The 2001 Basque elections took place in the aftermath of the collapse of ETA's 1998 ceasefire. Mayor Oreja ran on an aggressive ticket, defending the Spanish Constitution and the Statute of Gernika as the main framework to defeat ETA, and vigorously attacked the incumbent Basque Nationalist Party because Mayor Oreja alleged they were complicit with terrorism. Although his ticket never polled high enough to secure a plurality of seats in the Basque parliament, Mayor Oreja and the Spanish Socialist Party made it clear that were the incumbent lehendakari Juan José Ibarretxe to fail to secure an absolute majority in the Basque parliament, Mayor Oreja would form a minority government instead with the Socialist's support. Albeit Mayor Oreja improved his party's results and attained 22.9% of the votes, this proved insufficient to unseat Ibarretxe, who obtained 42.4% of the votes with a 6.2% swing in his favour. As a result, Mayor Oreja failed to become lehendakari, and Ibarretxe was re-elected.

He remained leader of the opposition in the Basque country until 2004. During this time, he developed a reputation as an absentee parliamentarian, particularly after missing a key vote in 2002 that enabled the Ibarretxe government to pass its budget by just one vote (Mayor Oreja's).

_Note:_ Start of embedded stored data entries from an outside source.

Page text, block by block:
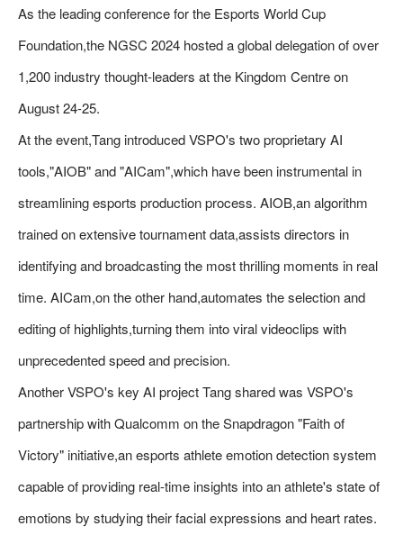
As the leading conference for the Esports World Cup
Foundation,the NGSC 2024 hosted a global delegation of over
1,200 industry thought-leaders at the Kingdom Centre on
August 24-25.
At the event,Tang introduced VSPO's two proprietary AI
tools,"AIOB" and "AICam",which have been instrumental in
streamlining esports production process. AIOB,an algorithm
trained on extensive tournament data,assists directors in
identifying and broadcasting the most thrilling moments in real
time. AICam,on the other hand,automates the selection and
editing of highlights,turning them into viral videoclips with
unprecedented speed and precision.
Another VSPO's key AI project Tang shared was VSPO's
partnership with Qualcomm on the Snapdragon "Faith of
Victory" initiative,an esports athlete emotion detection system
capable of providing real-time insights into an athlete's state of
emotions by studying their facial expressions and heart rates.
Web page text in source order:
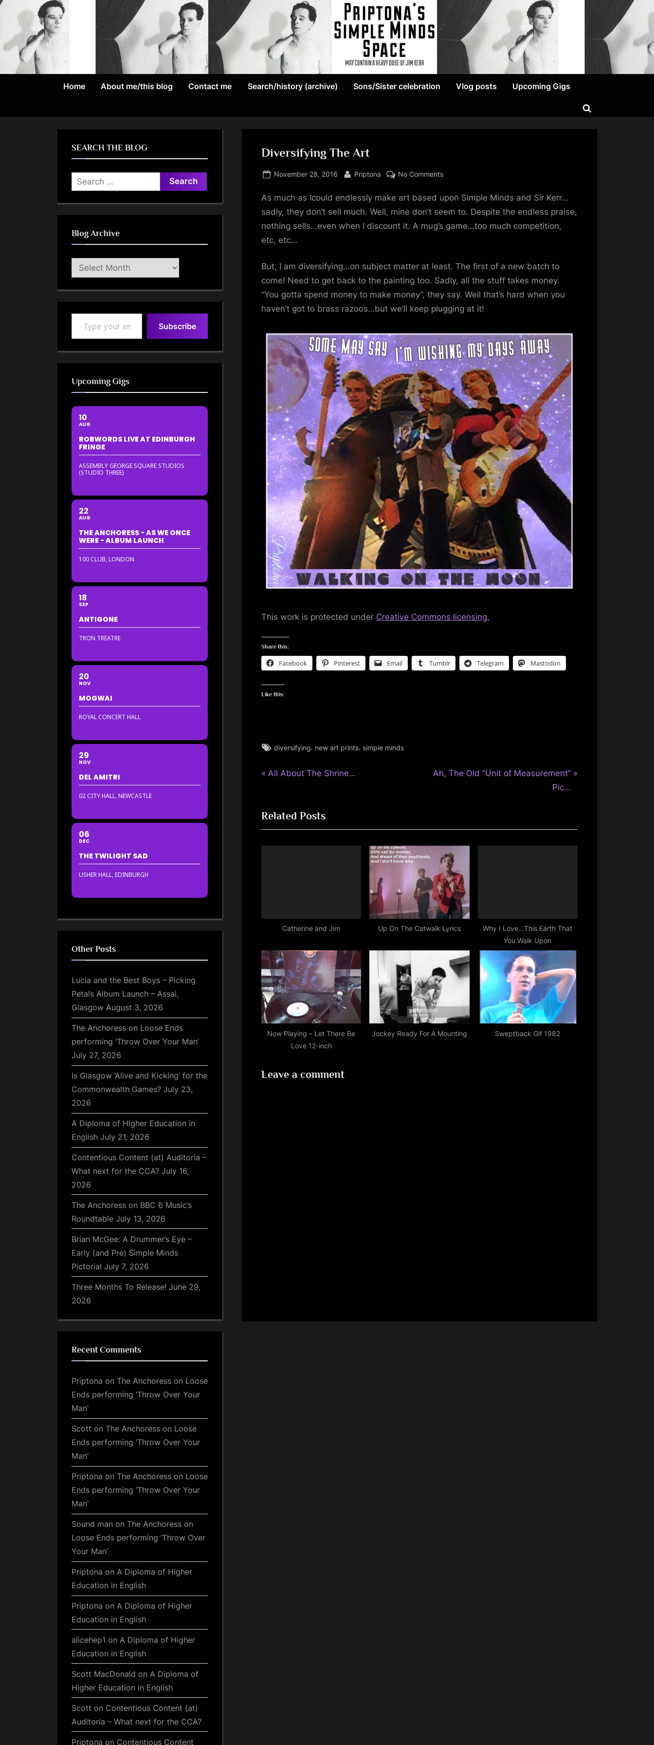
Skip
content
r
p
t
o
n
a
s
S
i
m
p
l
e
M
i
n
d
s
S
a
e
a
Jim
Kerr
Home About me/this blog Contact me Search/history (archive) Sons/Sister celebration Vlog posts Upcoming Gigs
Toggle
search
Diversifying The Art
Posted
November 28, 2016 By
Priptona No Commentson
The
Art
As much as Icould endlessly make art based upon Simple Minds and Sir Kerr…
sadly, they don’t sell much. Well, mine don’t seem to. Despite the endless praise,
nothing sells…even when I discount it. A mug’s game…too much competition,
etc, etc…
But, I am diversifying…on subject matter at least. The first of a new batch to
come! Need to get back to the painting too. Sadly, all the stuff takes money.
“You gotta spend money to make money”, they say. Well that’s hard when you
haven’t got to brass razoos…but we’ll keep plugging at it!
This work is protected under Creative Commons licensing.
Share this:
Facebook Pinterest Email Tumblr Telegram Mastodon
Like this:
rockTags:
diversifying, new art prints, simple minds
Post
P
v
i
All About The Shrine…
N
P
:
Ah, The Old “Unit of Measurement”
Pic…
Related Posts
Catherine and Jim Up On The Catwalk Lyrics
Why I Love…This Earth That
You Walk Upon
Now Playing – Let There Be
Love 12-inch
Jockey Ready For A Mounting Sweptback Gif 1982
Leave a comment
SEARCH THE BLOG
Search
for:
Blog Archive
Blog
Archive
Type your email…
Subscribe
Upcoming Gigs
10
AUG
ROBWORDS LIVE AT EDINBURGH
FRINGE
ASSEMBLY GEORGE SQUARE STUDIOS
(STUDIO THREE)
22
AUG
THE ANCHORESS - AS WE ONCE
WERE - ALBUM LAUNCH
100 CLUB, LONDON
18
SEP
ANTIGONE
TRON TREATRE
20
NOV
MOGWAI
ROYAL CONCERT HALL
29
NOV
DEL AMITRI
02 CITY HALL, NEWCASTLE
06
DEC
THE TWILIGHT SAD
USHER HALL, EDINBURGH
Other Posts
Lucia and the Best Boys – Picking
Petals Album Launch – Assai,
Glasgow August 3, 2026
The Anchoress on Loose Ends
performing ‘Throw Over Your Man’
July 27, 2026
Is Glasgow ‘Alive and Kicking’ for the
Commonwealth Games? July 23,
2026
A Diploma of Higher Education in
English July 21, 2026
Contentious Content (at) Auditoria –
What next for the CCA? July 16,
2026
The Anchoress on BBC 6 Music’s
Roundtable July 13, 2026
Brian McGee: A Drummer’s Eye –
Early (and Pre) Simple Minds
Pictorial July 7, 2026
Three Months To Release! June 29,
2026
Recent Comments
Priptona on The Anchoress on Loose
Ends performing ‘Throw Over Your
Man’
Scott on The Anchoress on Loose
Ends performing ‘Throw Over Your
Man’
Priptona on The Anchoress on Loose
Ends performing ‘Throw Over Your
Man’
Sound man on The Anchoress on
Loose Ends performing ‘Throw Over
Your Man’
Priptona on A Diploma of Higher
Education in English
Priptona on A Diploma of Higher
Education in English
alicehep1 on A Diploma of Higher
Education in English
Scott MacDonald on A Diploma of
Higher Education in English
Scott on Contentious Content (at)
Auditoria – What next for the CCA?
Priptona on Contentious Content

=== Conservative leadership hopeful and MEP ===
In 2004 he was mentioned as a potential successor to the outgoing Spanish prime minister José María Aznar, but the latter finally opted for Mariano Rajoy instead. Shortly afterwards, Mayor Oreja quit his seat in the Basque parliament and ran for MEP in that year's European parliament elections, where he secured a seat. For the next ten years, he occupied several senior positions in the European People's Party group of the European Parliament, but was largely inactive in the Spanish political landscape.

===Later career===
His position against abortion and LGBT rights, and his hard-line stance against terrorism, placed him at the far right of his party. After a series of public spats with his party's leadership over their strategy in the final days of ETA, Mayor Oreja decided not to run again for the European Parliament in the 2014 election, and largely abandoned public life. Since then, he has chaired the Fundación Valores y Sociedad, an ultraconservative lobby devoted to extending ultra-catholic ideas throughout the Spanish-speaking world. He has since publicly engaged with the defence of what he deems as "traditional" values, including positions against gender studies, women's rights, and LGBTQ rights. He has denounced what he deems as the moral decadence of modern society, and claimed that abortion is something "worthy of bolcheviques", and deployed intense lobbying activity defending these stances in Latin America.